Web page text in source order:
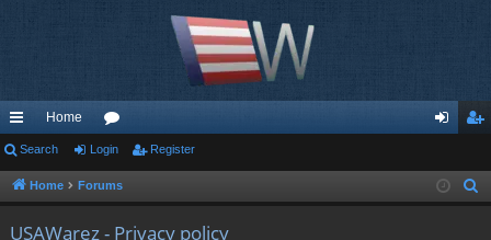
ui
ck
Home
or
u in ist
Search Login Register
Home Forums
USAWarez - Privacy policy
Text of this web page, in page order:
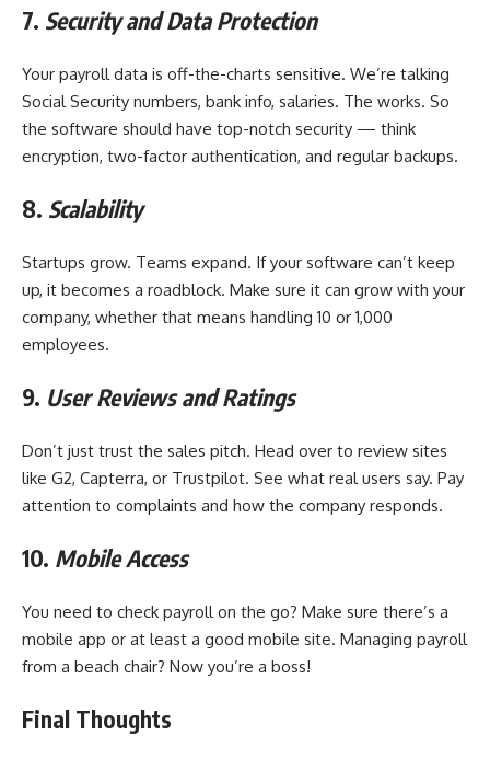
7. Security and Data Protection
Your payroll data is off-the-charts sensitive. We’re talking
Social Security numbers, bank info, salaries. The works. So
the software should have top-notch security — think
encryption, two-factor authentication, and regular backups.
8. Scalability
Startups grow. Teams expand. If your software can’t keep
up, it becomes a roadblock. Make sure it can grow with your
company, whether that means handling 10 or 1,000
employees.
9. User Reviews and Ratings
Don’t just trust the sales pitch. Head over to review sites
like G2, Capterra, or Trustpilot. See what real users say. Pay
attention to complaints and how the company responds.
10. Mobile Access
You need to check payroll on the go? Make sure there’s a
mobile app or at least a good mobile site. Managing payroll
from a beach chair? Now you’re a boss!
Final Thoughts
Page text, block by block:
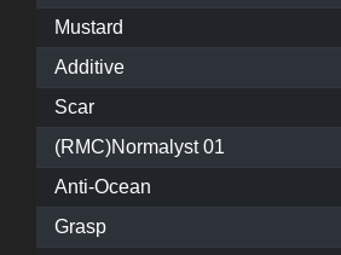
Mustard
Additive
Scar
(RMC)Normalyst 01
Anti-Ocean
Grasp
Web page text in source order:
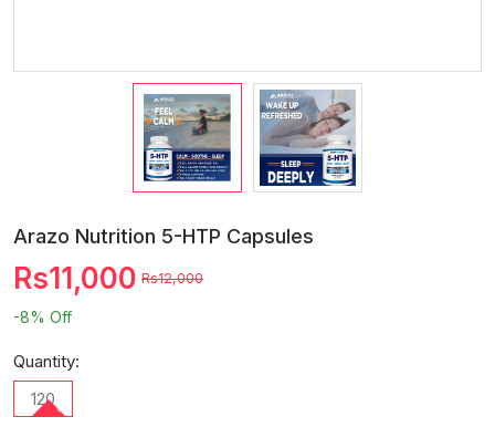
Arazo Nutrition 5-HTP Capsules
Rs11,000 Rs12,000
-8% Off
Quantity:
120
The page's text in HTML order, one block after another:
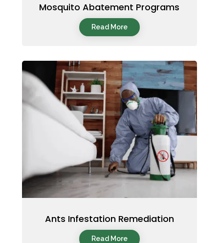
Mosquito Abatement Programs
Read More
Ants Infestation Remediation
Read More
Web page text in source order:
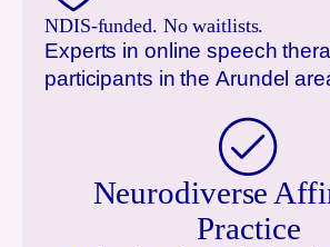
NDIS-funded. No waitlists.
Experts in online speech
participants in the Arundel
Neurodiverse
Practice
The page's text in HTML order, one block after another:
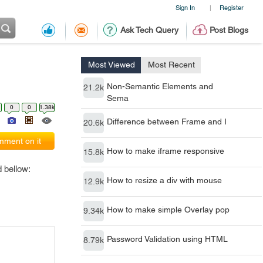
Sign In | Register
Ask Tech Query Post Blogs
Most Viewed Most Recent
21.2k Non-Semantic Elements and
Sema
20.6k Difference between Frame and I
15.8k How to make iframe responsive
12.9k How to resize a div with mouse
9.34k How to make simple Overlay pop
8.79k Password Validation using HTML
0 0 1.38k
on it
bellow:
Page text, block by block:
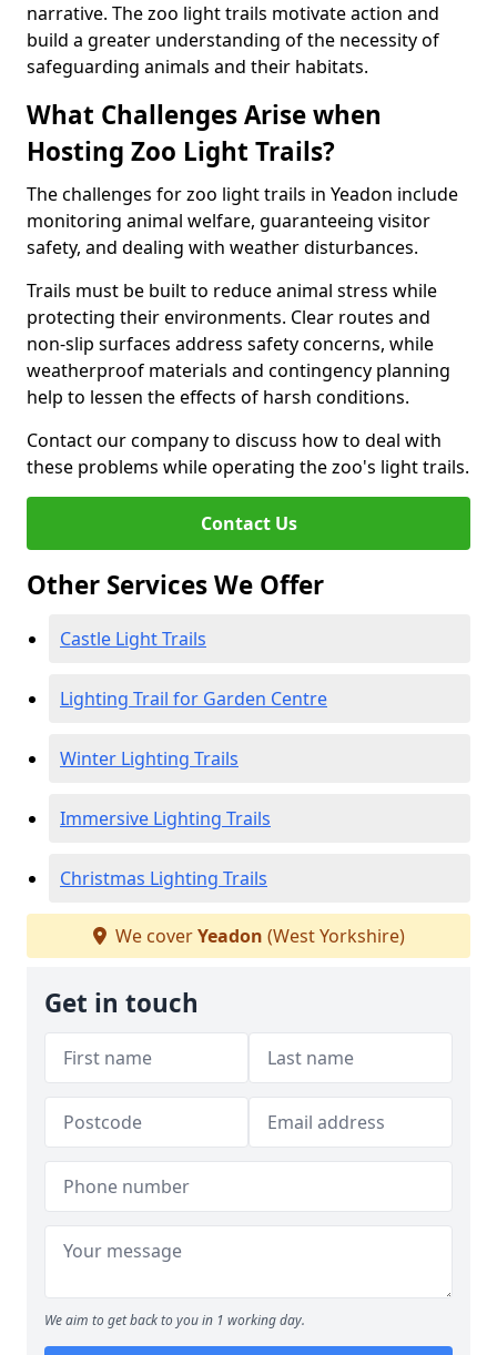
narrative. The zoo light trails motivate action and
build a greater understanding of the necessity of
safeguarding animals and their habitats.
What Challenges Arise when
Hosting Zoo Light Trails?
The challenges for zoo light trails in Yeadon include
monitoring animal welfare, guaranteeing visitor
safety, and dealing with weather disturbances.
Trails must be built to reduce animal stress while
protecting their environments. Clear routes and
non-slip surfaces address safety concerns, while
weatherproof materials and contingency planning
help to lessen the effects of harsh conditions.
Contact our company to discuss how to deal with
these problems while operating the zoo's light trails.
Contact Us
Other Services We Offer
Castle Light Trails
Lighting Trail for Garden Centre
Winter Lighting Trails
Immersive Lighting Trails
Christmas Lighting Trails
We coverYeadon (West Yorkshire)
Get in touch
We aim to get back to you in 1 working day.

____________________

Task item ▸ Set down exactly the lines running from the beginning of the entries above to the line that contains "8. Scalability", including both, and leave out pictures.

Output ▸
Web page text in source order:
ui
ck
Home
or
u in ist
Search Login Register
Home Forums
USAWarez - Privacy policy
Text of this web page, in page order:
7. Security and Data Protection
Your payroll data is off-the-charts sensitive. We’re talking
Social Security numbers, bank info, salaries. The works. So
the software should have top-notch security — think
encryption, two-factor authentication, and regular backups.
8. Scalability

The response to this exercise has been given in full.